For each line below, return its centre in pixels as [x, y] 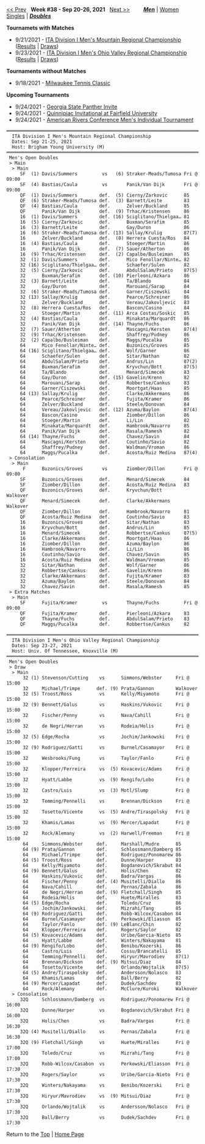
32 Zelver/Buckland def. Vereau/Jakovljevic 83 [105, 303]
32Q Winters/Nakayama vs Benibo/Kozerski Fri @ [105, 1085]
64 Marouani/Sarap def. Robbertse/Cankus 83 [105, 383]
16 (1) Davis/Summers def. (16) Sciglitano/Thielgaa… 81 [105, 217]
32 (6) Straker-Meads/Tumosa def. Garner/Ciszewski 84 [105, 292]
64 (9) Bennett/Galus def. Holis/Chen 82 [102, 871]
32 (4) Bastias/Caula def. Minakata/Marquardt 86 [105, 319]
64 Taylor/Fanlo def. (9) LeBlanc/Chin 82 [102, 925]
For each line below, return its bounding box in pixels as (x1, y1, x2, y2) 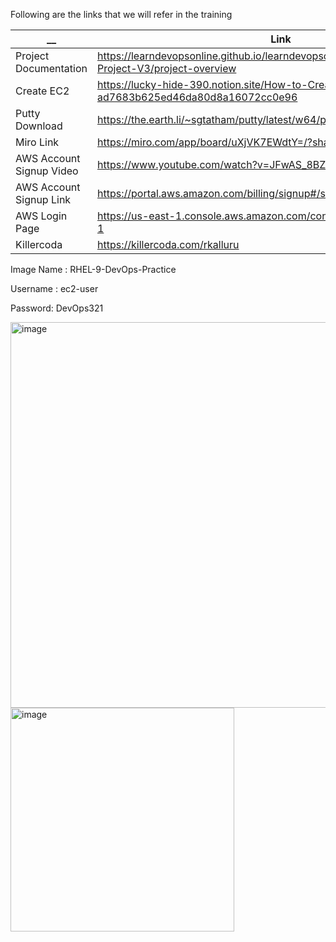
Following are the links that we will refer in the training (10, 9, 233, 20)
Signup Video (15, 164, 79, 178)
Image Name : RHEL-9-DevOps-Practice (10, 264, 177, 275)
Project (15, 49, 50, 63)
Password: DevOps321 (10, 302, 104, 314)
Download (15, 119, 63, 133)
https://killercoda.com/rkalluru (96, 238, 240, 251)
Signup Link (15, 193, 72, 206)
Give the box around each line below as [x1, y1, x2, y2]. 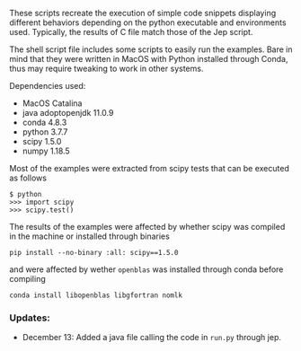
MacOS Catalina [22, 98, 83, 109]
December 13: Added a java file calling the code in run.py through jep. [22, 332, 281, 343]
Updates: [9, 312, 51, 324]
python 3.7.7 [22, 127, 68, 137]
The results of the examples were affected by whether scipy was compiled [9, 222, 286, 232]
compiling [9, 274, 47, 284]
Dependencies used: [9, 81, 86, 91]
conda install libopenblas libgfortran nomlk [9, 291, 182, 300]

━━━━━━

## Activity
Restate exactly each line of the data from the one bearing "python 3.7.7 [22, 127, 68, 137]" to the end, and add nothing.

## Answer
python 3.7.7 [22, 127, 68, 137]
The results of the examples were affected by whether scipy was compiled [9, 222, 286, 232]
compiling [9, 274, 47, 284]
Dependencies used: [9, 81, 86, 91]
conda install libopenblas libgfortran nomlk [9, 291, 182, 300]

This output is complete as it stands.